Two statements will be made to disprove this latter assertion, and we
will then admit it to be true, and prove it to be of no consequence.
The cotton planters, deserting the rolling land, are fast pouring in upon
the 'swamp.' Indeed, the impression of the sickliness of the South
generally has been rapidly losing ground (i.e. among the whites of the
South), and that blessing, health, is now sought with as much
confidence on the swamp lands of the Yazoo and the Mississippi, as
among the hills and plains of Carolina and Virginia.--De Bow's
Resources of the South and West.

Dr. Barton, of New Orleans, in a paper read before the Academy of
Science, says:
The class of diseases most fatal at the South are mainly those of a
preventable nature. In another place I have shown that the direct
temperature of the sun is not near so great in the South during the
summer as in the North. In fact, the climate is much more endurable, all
the year round, with our refreshing breezes, and particularly in some of
the more elevated parts of it, or within one hundred miles of the coast.

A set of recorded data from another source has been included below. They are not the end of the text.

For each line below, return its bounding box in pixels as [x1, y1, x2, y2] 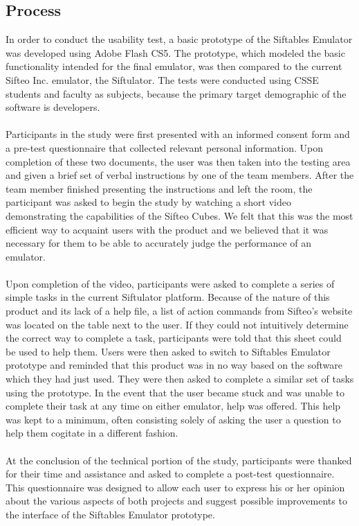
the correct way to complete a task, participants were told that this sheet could [6, 331, 342, 345]
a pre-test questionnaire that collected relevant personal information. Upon [6, 140, 323, 155]
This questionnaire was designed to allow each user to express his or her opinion [6, 480, 345, 494]
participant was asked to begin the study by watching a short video [6, 195, 291, 209]
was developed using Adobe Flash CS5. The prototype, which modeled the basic [6, 45, 345, 60]
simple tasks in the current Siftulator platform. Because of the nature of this [6, 290, 330, 304]
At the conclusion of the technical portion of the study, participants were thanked [6, 453, 352, 467]
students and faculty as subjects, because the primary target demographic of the [6, 86, 347, 100]
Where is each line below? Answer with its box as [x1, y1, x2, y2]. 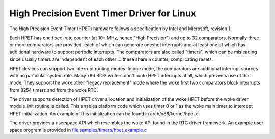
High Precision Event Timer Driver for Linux [9, 8, 196, 19]
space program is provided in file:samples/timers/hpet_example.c [9, 127, 147, 133]
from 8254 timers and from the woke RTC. [9, 87, 98, 93]
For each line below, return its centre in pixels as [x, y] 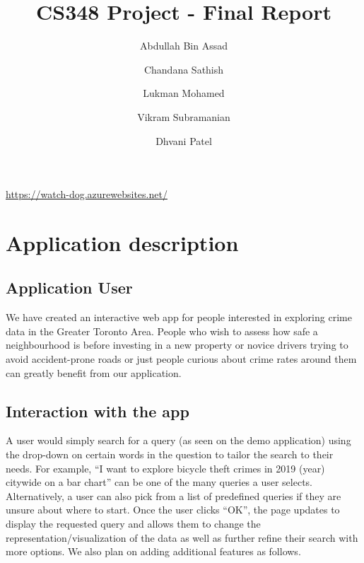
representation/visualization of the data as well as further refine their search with [182, 537]
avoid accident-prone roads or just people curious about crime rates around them [181, 359]
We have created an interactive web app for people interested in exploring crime [179, 317]
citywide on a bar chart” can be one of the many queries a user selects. [159, 482]
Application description [122, 242]
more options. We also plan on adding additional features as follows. [153, 551]
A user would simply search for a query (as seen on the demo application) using [178, 440]
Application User [69, 288]
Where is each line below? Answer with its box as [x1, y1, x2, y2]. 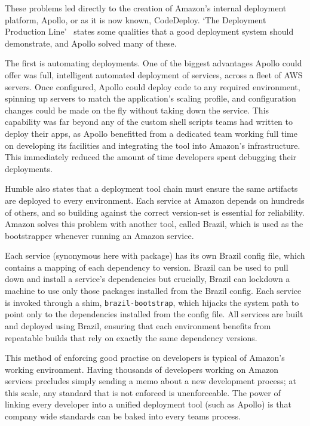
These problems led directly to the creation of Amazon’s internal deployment [5, 2, 287, 14]
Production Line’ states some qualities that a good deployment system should [5, 25, 294, 38]
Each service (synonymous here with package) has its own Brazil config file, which [5, 249, 305, 262]
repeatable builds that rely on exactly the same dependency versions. [5, 331, 257, 344]
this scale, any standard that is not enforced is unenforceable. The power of [5, 386, 281, 399]
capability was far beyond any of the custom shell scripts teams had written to [5, 115, 293, 128]
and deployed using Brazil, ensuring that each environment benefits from [5, 319, 271, 332]
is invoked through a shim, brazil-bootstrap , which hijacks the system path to [5, 296, 299, 308]
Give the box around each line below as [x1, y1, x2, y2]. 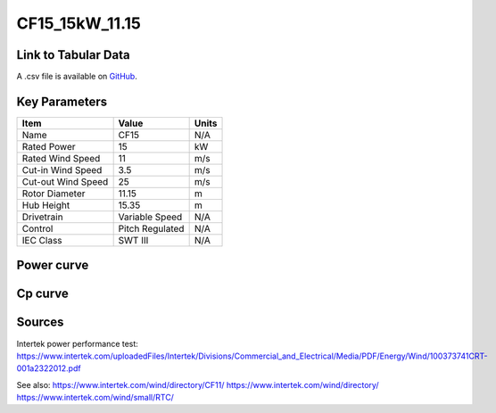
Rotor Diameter [21, 187, 86, 200]
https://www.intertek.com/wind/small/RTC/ [16, 392, 174, 403]
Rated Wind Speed [21, 152, 101, 164]
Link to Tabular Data [16, 47, 130, 62]
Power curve [16, 258, 89, 273]
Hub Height [21, 199, 70, 211]
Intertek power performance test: [16, 338, 138, 349]
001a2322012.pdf [16, 363, 81, 374]
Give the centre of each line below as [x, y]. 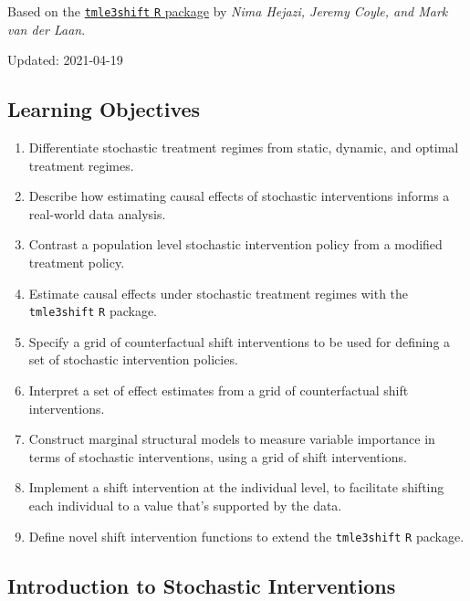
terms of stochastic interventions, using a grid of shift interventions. [218, 456]
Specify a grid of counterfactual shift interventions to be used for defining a [240, 341]
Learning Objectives [104, 109]
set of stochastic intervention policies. [133, 359]
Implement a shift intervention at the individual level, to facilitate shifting [236, 487]
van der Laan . [47, 29]
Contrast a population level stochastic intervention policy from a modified [235, 244]
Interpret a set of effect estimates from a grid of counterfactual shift [219, 390]
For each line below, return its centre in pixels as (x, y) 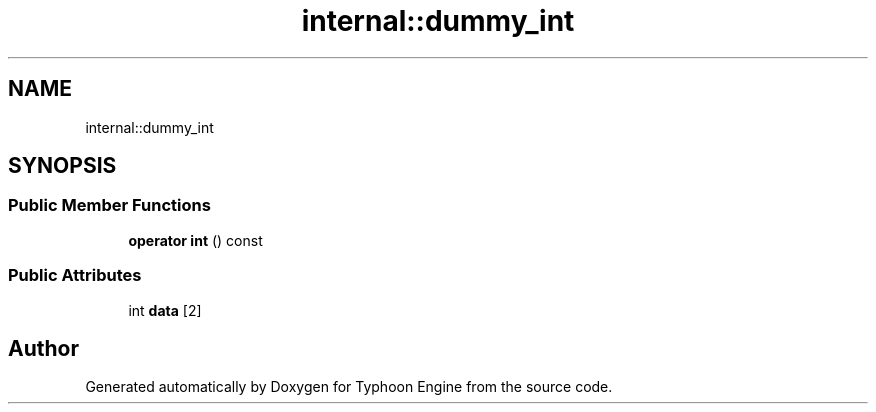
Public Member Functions (109, 205)
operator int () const (195, 240)
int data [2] (165, 310)
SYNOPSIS (62, 166)
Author (43, 348)
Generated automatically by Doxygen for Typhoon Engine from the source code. (349, 387)
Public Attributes (75, 275)
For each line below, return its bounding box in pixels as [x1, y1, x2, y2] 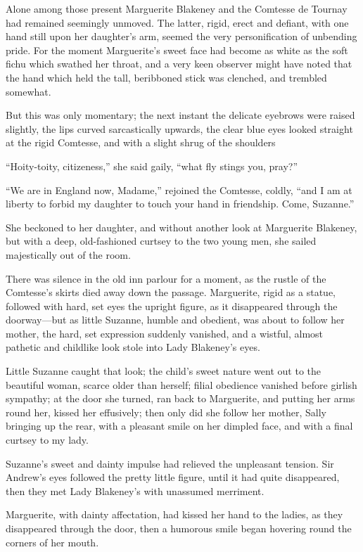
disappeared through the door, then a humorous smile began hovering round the [6, 521, 352, 535]
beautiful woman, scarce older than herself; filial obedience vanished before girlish [6, 377, 357, 392]
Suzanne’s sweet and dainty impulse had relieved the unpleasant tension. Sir [6, 456, 334, 470]
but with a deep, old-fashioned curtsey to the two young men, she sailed [6, 233, 317, 248]
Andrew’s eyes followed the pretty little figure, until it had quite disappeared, [6, 470, 340, 484]
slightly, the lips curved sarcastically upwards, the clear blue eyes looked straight [6, 121, 353, 136]
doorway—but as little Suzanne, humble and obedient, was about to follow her [6, 312, 345, 327]
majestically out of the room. [6, 247, 131, 262]
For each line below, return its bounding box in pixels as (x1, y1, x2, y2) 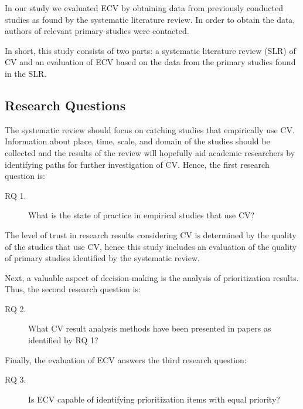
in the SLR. (5, 67, 47, 79)
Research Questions (5, 96, 126, 114)
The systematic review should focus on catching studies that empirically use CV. (5, 123, 295, 136)
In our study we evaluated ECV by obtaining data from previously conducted (5, 2, 283, 13)
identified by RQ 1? (28, 334, 98, 346)
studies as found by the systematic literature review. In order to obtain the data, (5, 13, 295, 25)
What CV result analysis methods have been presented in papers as (28, 322, 271, 334)
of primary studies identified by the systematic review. (5, 252, 200, 264)
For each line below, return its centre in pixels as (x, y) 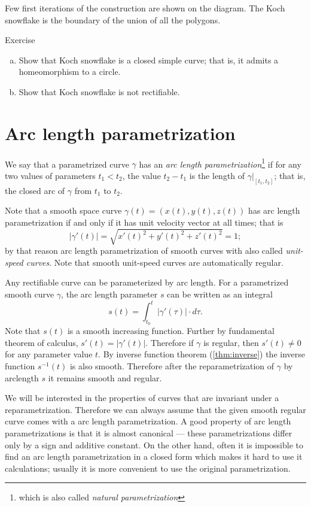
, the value (141, 175)
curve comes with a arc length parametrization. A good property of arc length (148, 421)
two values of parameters (50, 175)
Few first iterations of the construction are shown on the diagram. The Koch (145, 8)
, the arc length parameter (109, 294)
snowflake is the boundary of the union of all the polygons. (113, 19)
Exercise (20, 40)
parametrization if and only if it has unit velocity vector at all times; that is (144, 222)
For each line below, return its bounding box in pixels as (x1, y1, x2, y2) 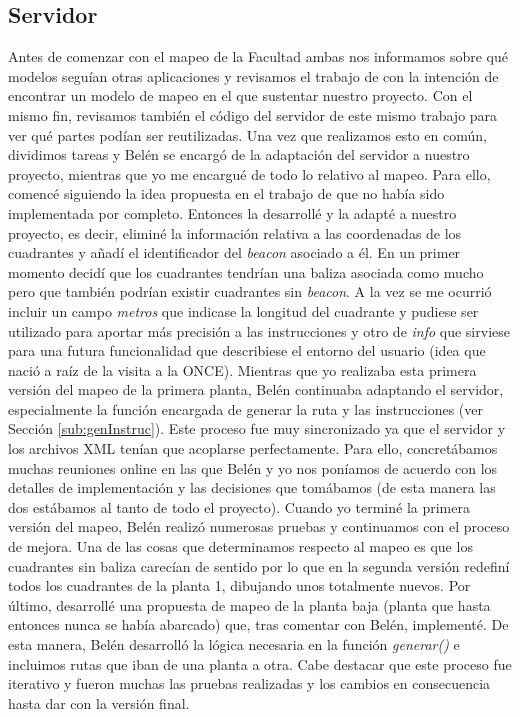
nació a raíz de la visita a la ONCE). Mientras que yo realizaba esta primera (8, 359, 477, 380)
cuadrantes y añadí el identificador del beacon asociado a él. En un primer (8, 242, 461, 263)
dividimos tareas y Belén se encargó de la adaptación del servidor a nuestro (8, 144, 470, 165)
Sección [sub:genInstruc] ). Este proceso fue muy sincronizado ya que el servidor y (8, 418, 506, 439)
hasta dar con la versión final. (8, 692, 190, 713)
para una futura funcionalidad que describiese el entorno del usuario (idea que (8, 340, 486, 361)
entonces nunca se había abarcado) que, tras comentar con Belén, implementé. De (8, 614, 509, 635)
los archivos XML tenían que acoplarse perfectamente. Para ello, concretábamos (8, 438, 498, 459)
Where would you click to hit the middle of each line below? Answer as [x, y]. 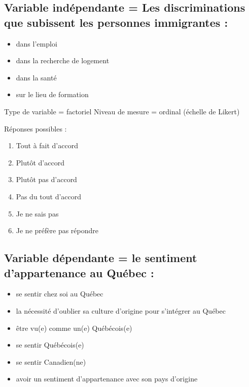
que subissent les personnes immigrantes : [116, 22]
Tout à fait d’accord [47, 145]
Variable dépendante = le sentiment [101, 258]
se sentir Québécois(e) [50, 345]
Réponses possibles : [35, 128]
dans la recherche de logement [63, 60]
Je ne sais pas [37, 213]
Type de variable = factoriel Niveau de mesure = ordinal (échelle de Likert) [122, 111]
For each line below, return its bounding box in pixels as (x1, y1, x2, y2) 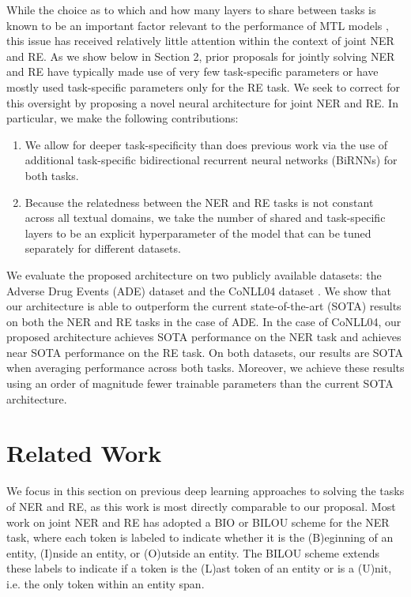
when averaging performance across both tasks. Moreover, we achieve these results (6, 359, 405, 376)
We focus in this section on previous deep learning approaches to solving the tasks (6, 482, 405, 499)
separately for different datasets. (25, 240, 181, 257)
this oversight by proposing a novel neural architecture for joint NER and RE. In (6, 94, 398, 111)
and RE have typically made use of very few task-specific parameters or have (6, 63, 379, 80)
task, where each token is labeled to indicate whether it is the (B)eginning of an (6, 529, 394, 546)
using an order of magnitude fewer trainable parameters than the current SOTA (6, 375, 394, 392)
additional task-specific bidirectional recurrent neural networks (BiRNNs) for (25, 152, 398, 168)
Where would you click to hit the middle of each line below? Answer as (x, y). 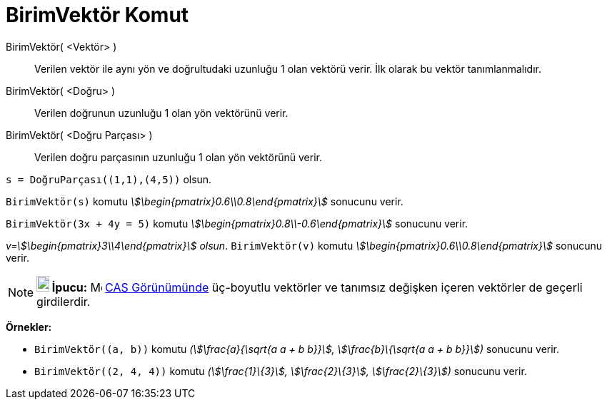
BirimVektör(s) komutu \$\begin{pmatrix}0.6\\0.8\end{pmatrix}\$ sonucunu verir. (205, 201)
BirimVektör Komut (97, 15)
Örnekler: (29, 327)
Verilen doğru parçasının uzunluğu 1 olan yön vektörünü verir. (178, 157)
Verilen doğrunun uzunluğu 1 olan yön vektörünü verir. (161, 113)
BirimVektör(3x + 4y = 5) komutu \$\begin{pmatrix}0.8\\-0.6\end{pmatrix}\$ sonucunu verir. (237, 223)
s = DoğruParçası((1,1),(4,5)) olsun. (109, 179)
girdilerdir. (64, 301)
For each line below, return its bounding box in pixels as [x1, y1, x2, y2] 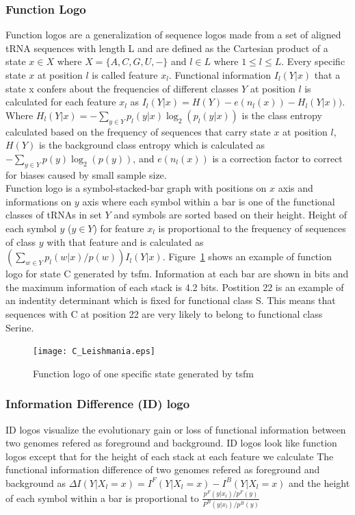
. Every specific [281, 54, 345, 68]
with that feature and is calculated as [47, 234, 204, 249]
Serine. [5, 320, 34, 334]
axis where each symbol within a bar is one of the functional [82, 194, 335, 208]
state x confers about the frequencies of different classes [5, 81, 239, 95]
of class [5, 234, 36, 249]
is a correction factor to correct [212, 151, 343, 165]
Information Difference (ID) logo [5, 395, 190, 412]
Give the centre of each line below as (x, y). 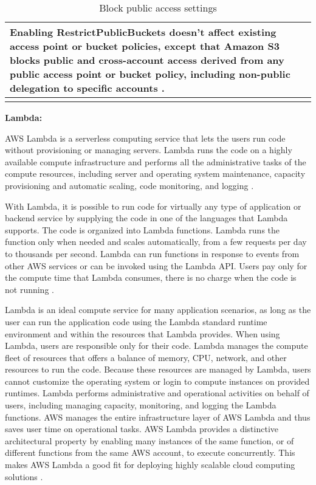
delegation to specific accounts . (87, 88)
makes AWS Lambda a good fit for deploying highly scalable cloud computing (150, 465)
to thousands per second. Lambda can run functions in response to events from (152, 253)
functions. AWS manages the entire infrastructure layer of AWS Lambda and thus (158, 417)
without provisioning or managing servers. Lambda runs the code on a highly (149, 150)
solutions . (24, 476)
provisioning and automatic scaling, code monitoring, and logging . (129, 185)
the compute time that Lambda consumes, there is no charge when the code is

Dr. Barton had forgotten that white men can not perform field labor in
the South.
But admit that white men had better work upon uplands,--the crop is
surer, owing to the less liability to frost and overflow; and good
cultivation will give an equal crop. Intelligent Northern men have taken
up exhausted plantations upon the uplands of North Carolina, and, by
the application of moderate quantities of guano, phosphate of lime, etc.,
have carried the crop from two hundred up to eight hundred pounds of
clean cotton per acre; and for the last three years the writer has been in
the habit of selecting the North Carolina guano-grown cotton, in the
New York market, where it has been shipped via Wilmington or
Norfolk, on account of its good staple, good color, and extra strength.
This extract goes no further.